### About this exercise
Which lines of the data below include the string "your"? Return each of them.

-------- Data for analysis

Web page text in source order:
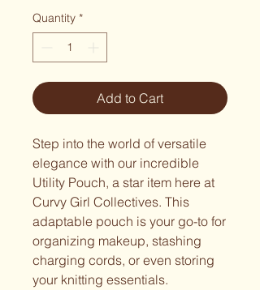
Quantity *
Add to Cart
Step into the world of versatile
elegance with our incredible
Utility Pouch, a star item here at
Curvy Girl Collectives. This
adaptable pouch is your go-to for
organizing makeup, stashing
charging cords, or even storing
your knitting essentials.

----------------
-------- Data for analysis

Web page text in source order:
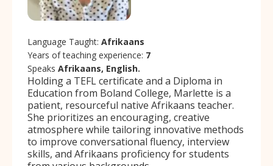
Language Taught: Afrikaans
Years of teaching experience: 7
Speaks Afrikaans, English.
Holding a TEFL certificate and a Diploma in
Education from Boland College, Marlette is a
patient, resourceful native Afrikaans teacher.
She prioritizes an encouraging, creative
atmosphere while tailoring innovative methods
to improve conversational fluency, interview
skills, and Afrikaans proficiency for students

----------------

### Response
adaptable pouch is your go-to for
your knitting essentials.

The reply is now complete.